■ **Data provided**
--------------------
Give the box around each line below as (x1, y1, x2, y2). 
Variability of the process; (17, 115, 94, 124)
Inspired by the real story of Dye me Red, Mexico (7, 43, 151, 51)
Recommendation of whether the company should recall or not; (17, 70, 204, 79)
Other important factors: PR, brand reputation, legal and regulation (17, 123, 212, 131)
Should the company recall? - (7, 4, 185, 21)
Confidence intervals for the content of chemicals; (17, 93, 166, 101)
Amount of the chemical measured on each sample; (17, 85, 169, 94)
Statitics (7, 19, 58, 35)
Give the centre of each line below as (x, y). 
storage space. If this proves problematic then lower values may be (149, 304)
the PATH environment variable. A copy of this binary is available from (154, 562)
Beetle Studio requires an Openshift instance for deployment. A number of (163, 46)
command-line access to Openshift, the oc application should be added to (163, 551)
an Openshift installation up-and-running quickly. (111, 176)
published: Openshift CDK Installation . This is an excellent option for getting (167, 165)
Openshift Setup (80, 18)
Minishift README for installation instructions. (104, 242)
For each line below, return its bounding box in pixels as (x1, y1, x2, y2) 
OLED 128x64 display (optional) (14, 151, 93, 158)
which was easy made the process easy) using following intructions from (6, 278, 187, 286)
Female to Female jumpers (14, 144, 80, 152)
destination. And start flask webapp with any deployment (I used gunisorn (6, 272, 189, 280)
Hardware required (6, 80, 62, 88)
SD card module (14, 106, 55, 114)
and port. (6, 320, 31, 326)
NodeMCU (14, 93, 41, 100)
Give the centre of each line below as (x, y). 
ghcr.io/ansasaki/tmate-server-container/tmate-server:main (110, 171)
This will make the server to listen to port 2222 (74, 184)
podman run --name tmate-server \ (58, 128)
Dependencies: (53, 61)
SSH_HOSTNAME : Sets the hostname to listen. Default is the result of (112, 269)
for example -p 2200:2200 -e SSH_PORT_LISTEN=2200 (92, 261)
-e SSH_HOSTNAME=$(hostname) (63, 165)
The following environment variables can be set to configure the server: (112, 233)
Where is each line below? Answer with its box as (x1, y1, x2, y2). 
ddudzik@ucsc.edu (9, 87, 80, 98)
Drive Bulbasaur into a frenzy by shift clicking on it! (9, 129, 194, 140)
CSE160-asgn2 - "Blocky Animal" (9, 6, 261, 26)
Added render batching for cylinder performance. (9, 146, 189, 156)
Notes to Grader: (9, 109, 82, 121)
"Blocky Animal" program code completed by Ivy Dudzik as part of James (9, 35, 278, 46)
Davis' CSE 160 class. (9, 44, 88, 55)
--------------------
■ **Problem requirements**
Word for word, restate the lines of the listing above starting at the line with "Minishift README for" and ending at the line with "Drive Bulbasaur into", and nothing outside them.

■ **Solution to the problem**
Minishift README for installation instructions. (104, 242)
For each line below, return its bounding box in pixels as (x1, y1, x2, y2) 
OLED 128x64 display (optional) (14, 151, 93, 158)
which was easy made the process easy) using following intructions from (6, 278, 187, 286)
Female to Female jumpers (14, 144, 80, 152)
destination. And start flask webapp with any deployment (I used gunisorn (6, 272, 189, 280)
Hardware required (6, 80, 62, 88)
SD card module (14, 106, 55, 114)
and port. (6, 320, 31, 326)
NodeMCU (14, 93, 41, 100)
Give the centre of each line below as (x, y). 
ghcr.io/ansasaki/tmate-server-container/tmate-server:main (110, 171)
This will make the server to listen to port 2222 (74, 184)
podman run --name tmate-server \ (58, 128)
Dependencies: (53, 61)
SSH_HOSTNAME : Sets the hostname to listen. Default is the result of (112, 269)
for example -p 2200:2200 -e SSH_PORT_LISTEN=2200 (92, 261)
-e SSH_HOSTNAME=$(hostname) (63, 165)
The following environment variables can be set to configure the server: (112, 233)
Where is each line below? Answer with its box as (x1, y1, x2, y2). 
ddudzik@ucsc.edu (9, 87, 80, 98)
Drive Bulbasaur into a frenzy by shift clicking on it! (9, 129, 194, 140)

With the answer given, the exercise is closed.